The skills gap – a decades-old labor enigma where workers are available but need reskilling – is about to metastasize into a skills vacuum. By 2022, the demand for artificial intelligence, the internet of things, blockchain and cybersecurity skills will exceed the supply of workers creating a shortage of 900,000 highly-compensated jobs.

For those keeping score, this talent shortfall projects to an annual 1.4 billion hours of lost productivity and could alter future capital investment plans as chief information officers allocate more budget to acquiring talent and less to acquiring new technology.

Don’t count on higher education institutions to come to the rescue. According to the most current data from the U.S. Department of Education’s National Center for Education Statistics, U.S. colleges and universities conferred 286,133 science, technology, engineering and math degrees in 2016. Just to meet IDC’s projected shortfall, colleges would need to boost STEM degree production to 1.2 million diplomas, an increase of 415 percent.

The U.S. skills shortage does come with a silver lining: increasing the introduction of alternatives to the four-year college degree. Parth Detroja, author of Swipe to Unlock, offers a reason why: “There is a fundamental disconnect with what is being taught in the classroom and what one really needs to know to be a contributing member of the modern workforce.”

A novel approach to learning called digital badges is beginning to garner attention among hiring managers. Not unlike merit badges earned by Boy and Girl scouts, the digital badge process works like this: an entity, like Salesforce.com Inc., creates an online course curriculum for its ecosystem of developers. An individual enrolls in the course and upon completion Salesforce.com awards a digital badge to the graduate. The recipient can then embed a live link to the digital badge on professional networking sites like LinkedIn, or resumes submitted to Indeed.com.

Kathleen deLaski, founder of Education Design Lab, says digital badges “have gained a lot of traction quickly but to fulfill the promise that they will help articulate hirable skills, we need hiring managers to give clearer market signals to validate these as credentials.” Results from a study fielded among 1,000 technology hiring executives by iCIMS suggests corporate hiring professionals are sending those signals. The study found: 1) 80 percent of respondents “would offer tech job candidates the same salary regardless of whether they had a relevant tech degree”, 2) 61 percent say “a four-year college degree alone does not prepare job seekers to be successful in today’s workforce” and 3) 45 percent believe “in the next two years a coding boot camp certificate will be as meaningful a qualification for skilled technology degrees as a college degree.”

Scott Bittle, director of communications at Burning Glass Technologies, says digital badges address two problems: “one is that employers need a more precise way of determining whether potential hires have the skills they need and the second is these digital badge credentials can be earned in short training sessions, which are both quicker and cheaper than a traditional degree.”

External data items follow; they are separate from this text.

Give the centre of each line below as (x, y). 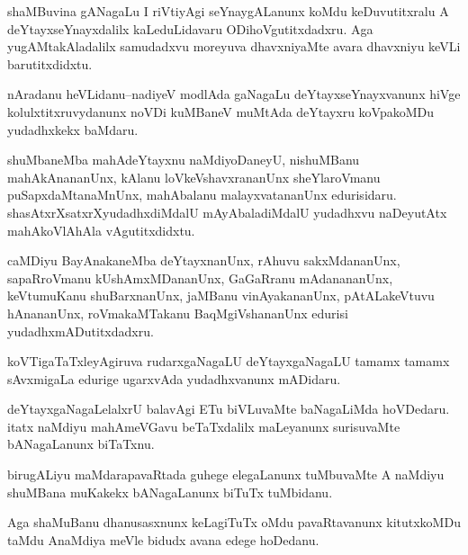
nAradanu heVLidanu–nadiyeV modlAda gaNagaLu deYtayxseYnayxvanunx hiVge (234, 94)
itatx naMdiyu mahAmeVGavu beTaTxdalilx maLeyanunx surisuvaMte (204, 426)
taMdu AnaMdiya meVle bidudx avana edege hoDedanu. (163, 539)
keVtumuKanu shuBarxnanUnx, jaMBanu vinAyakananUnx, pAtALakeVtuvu (221, 295)
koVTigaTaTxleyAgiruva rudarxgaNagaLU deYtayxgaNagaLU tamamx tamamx (229, 361)
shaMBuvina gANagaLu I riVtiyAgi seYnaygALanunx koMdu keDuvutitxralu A (228, 11)
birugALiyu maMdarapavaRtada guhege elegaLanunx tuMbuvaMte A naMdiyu (226, 474)
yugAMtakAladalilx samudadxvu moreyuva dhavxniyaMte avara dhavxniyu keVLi (234, 46)
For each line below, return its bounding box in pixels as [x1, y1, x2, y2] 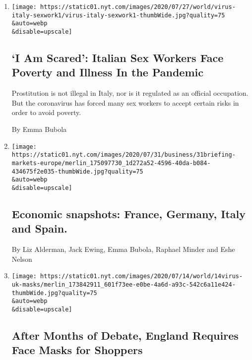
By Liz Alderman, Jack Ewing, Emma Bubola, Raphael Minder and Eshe [11, 244, 235, 254]
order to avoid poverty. [11, 107, 81, 118]
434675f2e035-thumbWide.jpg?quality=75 [11, 168, 143, 175]
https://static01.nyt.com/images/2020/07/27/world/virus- [40, 3, 236, 10]
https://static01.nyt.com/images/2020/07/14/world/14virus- [40, 273, 243, 280]
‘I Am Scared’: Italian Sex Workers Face [11, 50, 224, 65]
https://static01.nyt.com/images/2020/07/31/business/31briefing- [11, 151, 236, 159]
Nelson [11, 253, 32, 264]
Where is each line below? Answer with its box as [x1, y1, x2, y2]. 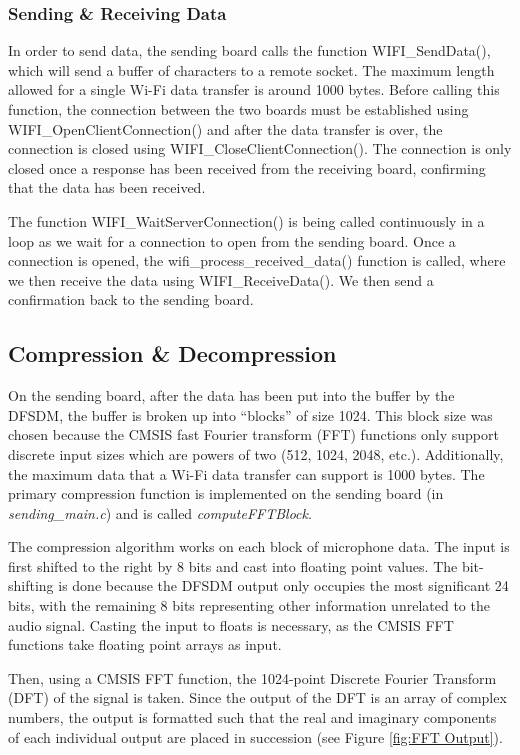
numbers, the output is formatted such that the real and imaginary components [8, 707, 497, 728]
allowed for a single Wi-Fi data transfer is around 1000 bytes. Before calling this [8, 79, 500, 100]
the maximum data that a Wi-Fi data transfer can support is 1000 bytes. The [8, 463, 485, 484]
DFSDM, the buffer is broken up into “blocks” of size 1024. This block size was [8, 404, 493, 425]
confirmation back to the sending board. [8, 289, 254, 310]
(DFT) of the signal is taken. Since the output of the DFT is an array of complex [8, 687, 507, 708]
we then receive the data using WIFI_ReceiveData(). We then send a [8, 269, 434, 290]
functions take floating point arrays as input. [8, 634, 282, 655]

For chief information officers, there is much to like about digital badges. But there are also shortcomings. Most notably, the lack of industry standards for course quality or the amount of personal commitment a person must make to earn a digital badge. Dr. Roger Schank, founder of Experiential Teaching Online, and former chief education officer at Carnegie Mellon University, says “in the end credentials only mean what we think they mean; ‘I am a high school graduate’ used to mean something, now if you bragged about that you’d be laughed at. The real issue is what one has actually done and can be supported by any credential that means something to people. The future is digital credentials.”

The IDC Futurescape 2019 report also says over the next forty-eight months a digital tsunami of 500 million new applications will be created, a production level equal to the number of applications created over the past forty years! To make that prediction a reality, Frank Gens, chief analyst at International Data Corporation, says corporate cultures must change to a point where “everyone is considered a developer.” Embracing digital badges is a prudent way chief information officers, and their chief human resource officers colleagues, can hire, reskill and retain the best talent to build all those applications. And fill all those 900,000 open jobs.